Construct 95% confidence intervals for the proportion of smokers who are female, and for the proportion of smokers who are male.  Then construct a 95% confidence interval for the difference between these proportions.

In [13]:
# enter your code here
da["SMQ020x"] = da.SMQ020.replace({1: "Yes", 2: "No", 7: np.nan, 9: np.nan})
da["RIAGENDRx"] = da.RIAGENDR.replace({1: "Male", 2: "Female"})

dx = da[["SMQ020x", "RIAGENDRx"]].dropna()
pd.crosstab(dx.SMQ020x, dx.RIAGENDRx)

dz = dx.groupby(dx.RIAGENDRx).agg({"SMQ020x": [lambda x: np.mean(x=="Yes"), np.size]})
dz.columns = ["Proportion", "Total_n"]


p = dz.Proportion.Female # Female proportion
n = dz.Total_n.Female # Total number of females
se_female = np.sqrt(p * (1 - p) / n)
print(se_female)

p = dz.Proportion.Male # Male proportion
n = dz["Total_n"].Male # Total number of males
se_male = np.sqrt(p * (1 - p) / n)
print(se_male)

se_diff = np.sqrt(se_female**2 + se_male**2)
se_diff

0.008444152146214435
0.009526078653689868


0.012729881381407434

__Q2a.__ Discuss why it may be relevant to report the proportions of smokers who are female and male, and contrast this to reporting the proportions of males and females who smoke.

__Q2b.__ How does the width of the confidence interval for the difference of the two proportions compare to the widths of the confidence intervals for each proportion separately?

## Question 3

Construct a 95% interval for height ([BMXHT](https://wwwn.cdc.gov/Nchs/Nhanes/2015-2016/BMX_I.htm#BMXHT)) in centimeters.  Then convert height from centimeters to inches by dividing by 2.54, and construct a 95% confidence interval for height in inches.  Finally, convert the endpoints (the lower and upper confidence limits) of the confidence interval from inches to back to centimeters   

In [14]:
# enter your code here

__Q3a.__ Describe how the confidence interval constructed in centimeters relates to the confidence interval constructed in inches.

## Question 4

Partition the sample based on 10-year age bands, i.e. the resulting groups will consist of people with ages from 18-28, 29-38, etc.
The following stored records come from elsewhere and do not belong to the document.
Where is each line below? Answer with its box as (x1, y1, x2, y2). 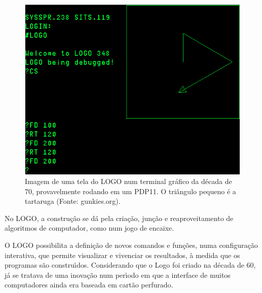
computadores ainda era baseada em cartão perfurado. (5, 279, 173, 290)
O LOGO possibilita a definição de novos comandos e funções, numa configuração (5, 240, 258, 250)
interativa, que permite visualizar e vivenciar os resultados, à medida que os (5, 249, 240, 260)
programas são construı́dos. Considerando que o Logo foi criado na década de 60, (5, 260, 256, 270)
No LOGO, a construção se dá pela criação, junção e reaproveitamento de (5, 212, 234, 223)
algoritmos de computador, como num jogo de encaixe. (5, 223, 174, 233)
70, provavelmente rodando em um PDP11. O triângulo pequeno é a (25, 186, 236, 196)
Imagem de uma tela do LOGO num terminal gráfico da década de (25, 176, 232, 187)
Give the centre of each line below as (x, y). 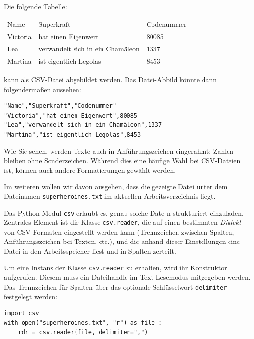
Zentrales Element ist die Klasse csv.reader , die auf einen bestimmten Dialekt (123, 222)
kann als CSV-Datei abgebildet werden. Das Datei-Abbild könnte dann (111, 79)
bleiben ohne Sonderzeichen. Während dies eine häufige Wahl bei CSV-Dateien (122, 160)
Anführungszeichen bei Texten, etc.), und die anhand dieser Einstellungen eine (122, 241)
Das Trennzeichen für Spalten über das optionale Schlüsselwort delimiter (115, 286)
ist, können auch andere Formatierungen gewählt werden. (90, 170)
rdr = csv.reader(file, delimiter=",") (83, 332)
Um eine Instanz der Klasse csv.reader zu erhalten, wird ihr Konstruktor (115, 267)
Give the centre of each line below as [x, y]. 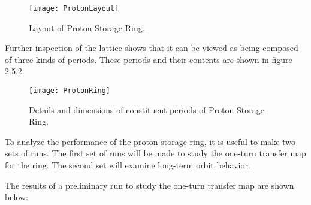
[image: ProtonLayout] [74, 8]
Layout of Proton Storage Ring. [87, 27]
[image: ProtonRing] [70, 91]
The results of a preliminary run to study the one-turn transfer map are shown [150, 185]
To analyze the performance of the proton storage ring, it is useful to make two [150, 141]
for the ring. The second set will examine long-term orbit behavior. [128, 165]
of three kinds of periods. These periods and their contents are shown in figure [149, 59]
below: [16, 197]
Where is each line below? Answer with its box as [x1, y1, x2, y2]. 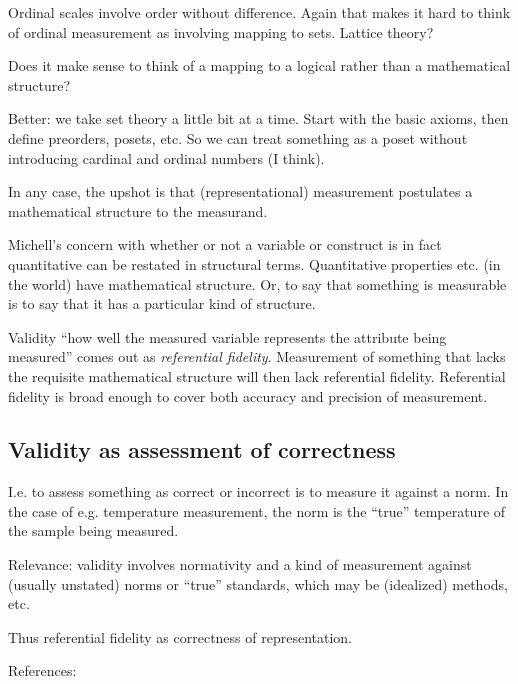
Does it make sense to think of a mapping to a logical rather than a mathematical [8, 55, 511, 76]
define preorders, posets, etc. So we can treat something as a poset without [8, 127, 468, 148]
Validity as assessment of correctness [8, 434, 396, 465]
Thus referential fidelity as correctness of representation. [8, 626, 352, 647]
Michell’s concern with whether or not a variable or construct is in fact [8, 234, 442, 255]
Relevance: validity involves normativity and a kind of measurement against [8, 554, 472, 575]
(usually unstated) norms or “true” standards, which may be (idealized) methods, [8, 573, 508, 594]
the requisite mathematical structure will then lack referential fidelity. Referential [8, 365, 506, 386]
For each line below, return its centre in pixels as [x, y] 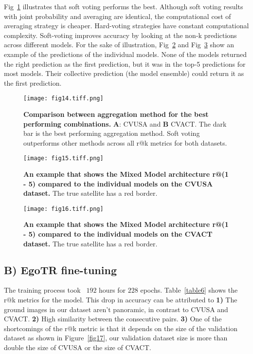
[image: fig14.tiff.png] [63, 99]
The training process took [42, 290]
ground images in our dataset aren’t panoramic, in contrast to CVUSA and [116, 309]
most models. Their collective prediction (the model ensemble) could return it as [124, 73]
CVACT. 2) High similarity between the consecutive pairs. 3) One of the [113, 319]
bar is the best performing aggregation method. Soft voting [112, 133]
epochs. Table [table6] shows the [189, 290]
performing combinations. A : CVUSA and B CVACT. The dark [125, 123]
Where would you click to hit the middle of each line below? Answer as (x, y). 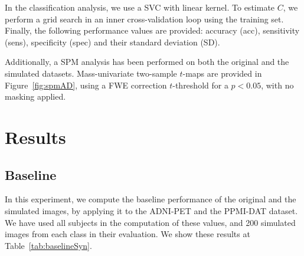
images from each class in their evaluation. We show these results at (128, 234)
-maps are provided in (222, 73)
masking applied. (35, 96)
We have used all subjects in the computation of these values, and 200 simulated (150, 222)
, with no (277, 85)
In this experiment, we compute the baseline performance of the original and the (151, 199)
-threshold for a (200, 85)
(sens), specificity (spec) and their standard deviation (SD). (112, 42)
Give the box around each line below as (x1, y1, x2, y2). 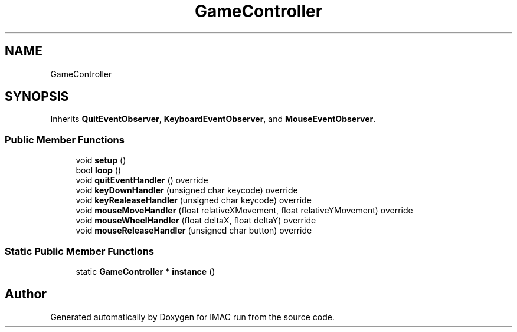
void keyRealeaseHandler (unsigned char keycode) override (76, 195, 312, 206)
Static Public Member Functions (5, 245, 155, 257)
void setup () (76, 155, 126, 166)
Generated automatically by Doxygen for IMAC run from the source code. (50, 311, 335, 322)
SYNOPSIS (5, 89, 69, 104)
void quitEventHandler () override (76, 175, 208, 186)
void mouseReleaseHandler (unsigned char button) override (76, 225, 312, 236)
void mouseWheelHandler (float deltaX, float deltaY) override (76, 215, 316, 226)
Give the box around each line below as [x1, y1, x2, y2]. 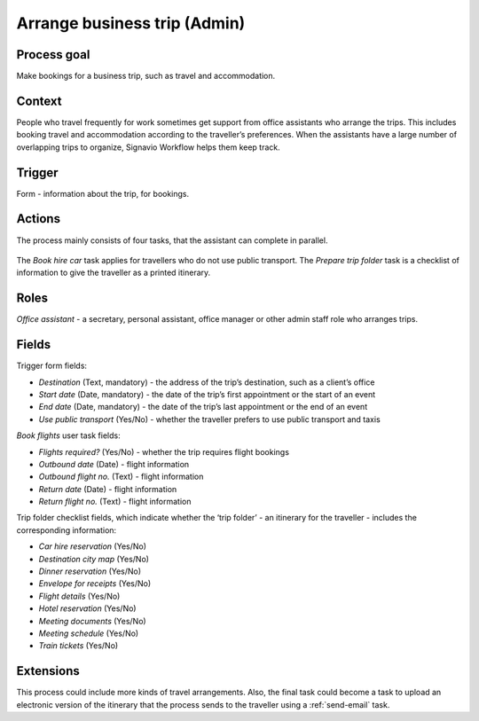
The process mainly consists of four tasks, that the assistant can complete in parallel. [16, 235, 328, 246]
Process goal [16, 47, 90, 62]
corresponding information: [16, 524, 117, 536]
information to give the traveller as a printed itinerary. [16, 267, 211, 278]
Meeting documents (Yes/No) [38, 615, 146, 626]
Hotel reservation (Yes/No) [38, 603, 137, 614]
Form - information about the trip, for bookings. [16, 188, 190, 199]
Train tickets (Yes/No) [38, 640, 119, 651]

Construct 95% confidence intervals for the difference between the mean BMI for females and for males within each age band.

In [15]:
# enter your code here

__Q4a.__ How do the widths of these confidence intervals differ?  Provide an explanation for any substantial diferences in the confidence interval widths that you see.

## Question 5

Construct a 95% confidence interval for the first and second systolic blood pressure measures, and for the difference between the first and second systolic blood pressure measurements within a subject.

In [16]:
# enter code here

__Q5a.__ Based on these confidence intervals, would you say that a difference of zero between the population mean values of the first and second systolic blood pressure measures is consistent with the data?
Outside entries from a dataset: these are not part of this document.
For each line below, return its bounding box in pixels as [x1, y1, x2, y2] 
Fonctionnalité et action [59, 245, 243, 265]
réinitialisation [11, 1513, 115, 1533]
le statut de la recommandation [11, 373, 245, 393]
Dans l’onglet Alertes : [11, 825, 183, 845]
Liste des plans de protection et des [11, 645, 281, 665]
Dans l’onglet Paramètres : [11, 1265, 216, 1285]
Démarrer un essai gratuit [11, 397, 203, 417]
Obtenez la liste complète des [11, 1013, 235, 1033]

__Q5b.__ Discuss how the width of the confidence interval for the within-subject difference compares to the widths of the confidence intervals for the first and second measures.

## Question 6

Construct a 95% confidence interval for the mean difference between the average age of a smoker, and the average age of a non-smoker.

In [17]:
# insert your code here

__Q6a.__ Use graphical and numerical techniques to compare the variation in the ages of smokers to the variation in the ages of non-smokers.  

In [18]:
# insert your code here

__Q6b.__ Does it appear that uncertainty about the mean age of smokers, or uncertainty about the mean age of non-smokers contributed more to the uncertainty for the mean difference that we are focusing on here?